Based on the idea that in vitro dopamine injections into the CA1 region inhibit the direct perforant path projection to the CA1 region without affecting the Schaffer collateral projection into the CA1 region (Otmakhova and Lisman, 1999), rats were injected with apomorphine (a non-selective dopamine agonist) or vehicle control in the CA1 region in the delayed (5 min) non-matching-to-sample for a spatial location task, in the Hebb–Williams maze task, and in the contextual fear-conditioning task. The results showed that apomorphine injections into the CA1 disrupted performance in all of these tasks. Furthermore, apomorphine injections into CA1 did not disrupt encoding in the Hebb–Williams maze or transfer of short-term memory for a spatial location in a non-matching-to-sample task to a novel environment (a new maze), which represent processes that are not dependent on the CA1 region (Vago et al., 2007; Vago and Kesner, 2008). Apomorphine injections into the CA1 subregion produce the same pattern of deficits as are produced by CA1 but not CA3 lesions. Taken together, these results suggest that in situations where there is a CA1 but no CA3 lesion effect, the direct perforant path input into the CA1 region represents the main input for the integrity of intact performance, perhaps based on intermediate-term memory processing.

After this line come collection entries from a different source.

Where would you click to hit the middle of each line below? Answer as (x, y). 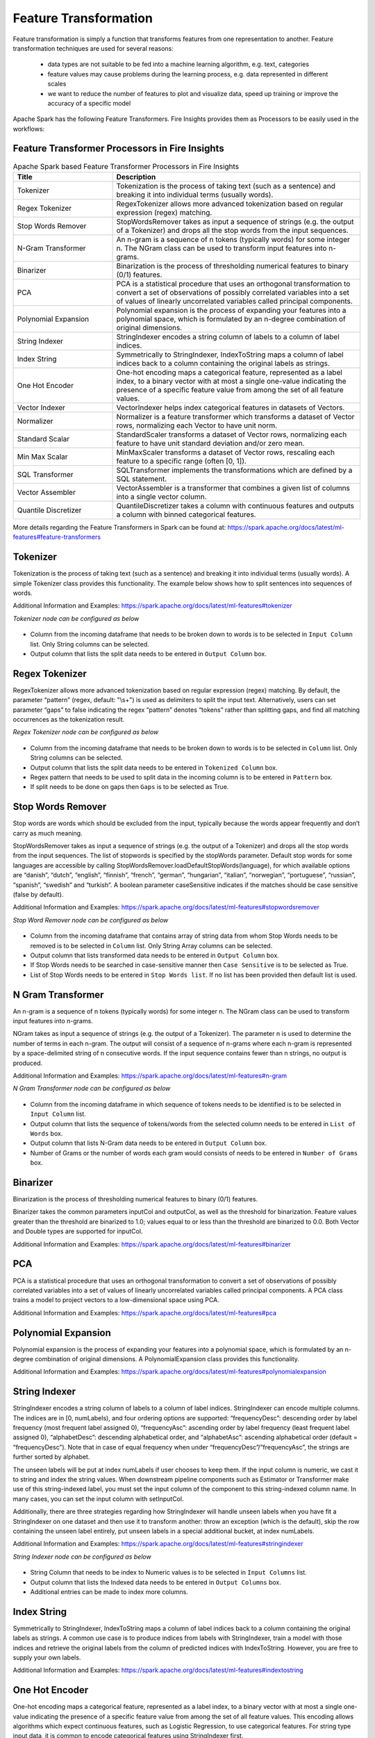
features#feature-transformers (57, 537)
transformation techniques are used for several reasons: (93, 48)
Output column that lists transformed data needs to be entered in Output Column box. (155, 955)
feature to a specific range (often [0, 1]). (181, 461)
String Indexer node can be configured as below (82, 1557)
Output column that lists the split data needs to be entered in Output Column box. (148, 653)
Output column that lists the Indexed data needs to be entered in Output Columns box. (156, 1582)
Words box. (47, 1133)

It can also be shown that in some tasks, there is an interaction between CA3 and CA1 in that one can observe a deficit following dysfunction of either the CA3 or CA1 subregion. For example, when multiple temporally organized sequential information is to be remembered within a short-term memory system, such as memory for multiple spatial locations, both CA3 and CA1 lesions produce impairments (Gilbert et al., 2001; Lee et al., 2005; Kesner et al., 2008). Thus, there is the implication that both regions are working cooperatively and that CA1 is likely to benefit from a feed-forward Schaffer collateral connection from CA3.

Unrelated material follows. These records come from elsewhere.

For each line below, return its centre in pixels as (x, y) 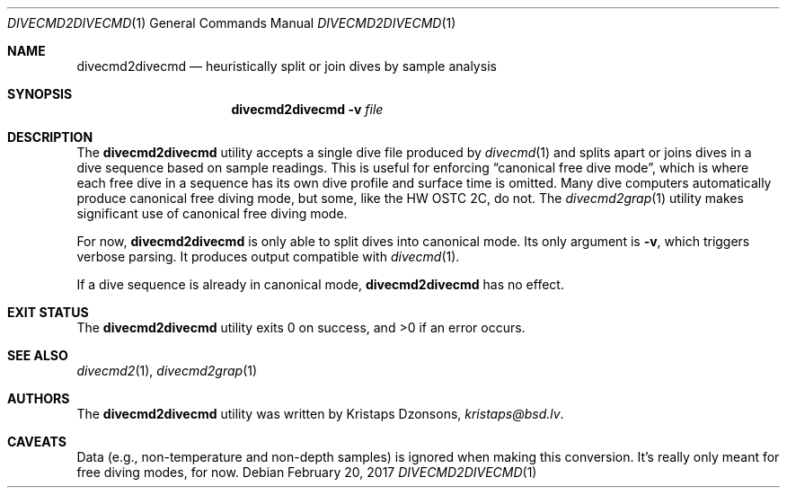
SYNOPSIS (40, 94)
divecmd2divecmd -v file (307, 109)
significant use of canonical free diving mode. (212, 213)
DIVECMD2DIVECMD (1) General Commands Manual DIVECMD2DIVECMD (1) (232, 23)
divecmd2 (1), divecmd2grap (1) (167, 371)
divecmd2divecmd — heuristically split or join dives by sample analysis (287, 66)
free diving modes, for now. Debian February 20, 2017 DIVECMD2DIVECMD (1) (307, 472)
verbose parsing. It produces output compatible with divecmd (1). (268, 256)

Functional Analysis of Mossy Fiber Versus Perforant Path Inputs into CA3a,b

McNaughton and Morris (1987), Rolls and Treves (1998), and Rolls and Kesner (2006) have suggested that the dentate granule cell/mossy fiber pathway to CA3 may be important during the learning of new associations in the CA3 network, and that part of the way in which it is important is that it helps by pattern separation to produce relatively sparse and orthogonal representations in CA3. In addition, the theory proposes that the direct perforant path input to CA3 is important in initiating retrieval from the CA3 autoassociation network, especially with an incomplete retrieval cue.

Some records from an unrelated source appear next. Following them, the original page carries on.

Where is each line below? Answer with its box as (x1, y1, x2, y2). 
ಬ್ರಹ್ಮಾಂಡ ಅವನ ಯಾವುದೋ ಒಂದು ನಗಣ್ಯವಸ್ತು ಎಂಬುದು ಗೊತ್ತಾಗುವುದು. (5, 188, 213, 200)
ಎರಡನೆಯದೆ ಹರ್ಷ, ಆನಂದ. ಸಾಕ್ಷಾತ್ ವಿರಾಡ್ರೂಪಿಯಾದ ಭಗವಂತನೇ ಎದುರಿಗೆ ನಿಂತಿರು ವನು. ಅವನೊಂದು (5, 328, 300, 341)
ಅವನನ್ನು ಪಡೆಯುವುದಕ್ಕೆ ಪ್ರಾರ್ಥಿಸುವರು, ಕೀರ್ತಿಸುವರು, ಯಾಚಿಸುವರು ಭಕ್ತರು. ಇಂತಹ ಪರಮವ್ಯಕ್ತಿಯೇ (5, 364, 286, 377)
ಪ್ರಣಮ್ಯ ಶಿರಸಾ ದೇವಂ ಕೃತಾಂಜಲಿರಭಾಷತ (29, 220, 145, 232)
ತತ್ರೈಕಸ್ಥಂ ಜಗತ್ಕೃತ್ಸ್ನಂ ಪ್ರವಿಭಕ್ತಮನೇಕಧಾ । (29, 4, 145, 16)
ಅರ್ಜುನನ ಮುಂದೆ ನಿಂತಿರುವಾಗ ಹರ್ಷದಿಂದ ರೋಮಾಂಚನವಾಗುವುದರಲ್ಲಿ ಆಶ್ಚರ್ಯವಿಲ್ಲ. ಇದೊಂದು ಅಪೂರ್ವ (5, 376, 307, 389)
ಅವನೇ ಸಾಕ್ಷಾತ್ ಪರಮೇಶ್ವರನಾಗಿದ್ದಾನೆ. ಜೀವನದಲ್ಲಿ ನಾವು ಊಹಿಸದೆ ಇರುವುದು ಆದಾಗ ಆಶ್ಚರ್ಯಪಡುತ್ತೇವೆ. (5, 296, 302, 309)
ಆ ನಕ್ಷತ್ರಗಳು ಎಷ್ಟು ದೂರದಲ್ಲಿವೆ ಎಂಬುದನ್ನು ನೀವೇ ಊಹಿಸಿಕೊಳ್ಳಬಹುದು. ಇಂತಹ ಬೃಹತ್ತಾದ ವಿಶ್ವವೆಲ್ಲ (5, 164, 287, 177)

In order to test the above mentioned ideas, a Hebb–Williams maze was used. In this task, rats were required to traverse a maze from the start to goal box in the most direct possible path. Learning across the final five trials of the first day compared to the first five trials of the first day of training was used as an index of encoding, and performance on the first 5 days of the second day compared to the last five trials of the first day was used as an index of retrieval. These operationally defined encoding and retrieval epochs were on average 10 min in length each. Using this task, it was found that lesions of the DG or CA3a,b (or a crossed lesion) disrupt within-day learning on the Hebb–Williams maze, but that retrieval of information at the start of the following day is not impaired (Lee and Kesner, 2004b; Jerman et al., 2006). In contrast, lesions of the perforant path input to CA3a,b from entorhinal cortex disrupt retrieval (i.e., initial performance on the following day), but not learning within a day (Lee and Kesner, 2004b). These findings support the hypothesis that the CA3 processes both inputs from the DG to support pattern separation and inputs from the entorhinal cortex via the perforant path to support pattern completion.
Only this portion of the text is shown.